Thursday, February 14, 2013

Crowding Out

When governments provide a service or product, others providing that service or product often get crowded out. But how, exactly, does that crowding out take place? There are a variety of ways this can happen.

The first and most obvious is the government can declare itself as having a monopoly on that service or product and make it illegal for others to provide that product or service. The Post Office is -- or, was -- a good example of this.

A second way is for the government to subsidize its products or services with tax money, thus allowing them to undercut the prices of any potential competitors. This is what we can expect to see in the "public option" of Obamacare.
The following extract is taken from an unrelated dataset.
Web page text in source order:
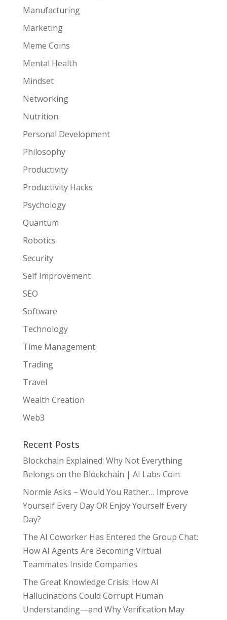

However, a less obvious way is by affecting the psychology of the citizens. If the government starts providing a service -- a philanthropic service, for example -- then in many people's minds that problem is being taken care of. More, it is being taken care of with their tax money. That being the case, there is no real reason to make private donations to private providers of that service. Thus, donations decrease and fewer institutions provide that service. Welfare is a good example of this -- as government poverty relief has increased, charitable donations to those who traditionally provided such relief decreased, and the burden increasingly shifted toward government-provided welfare.

This latter is perhaps the most insidious, as it results in competition going away in such a way as to be less obvious -- and in such a way as to make it possible for the government to argue that if they did not provide the service, it would not get provided.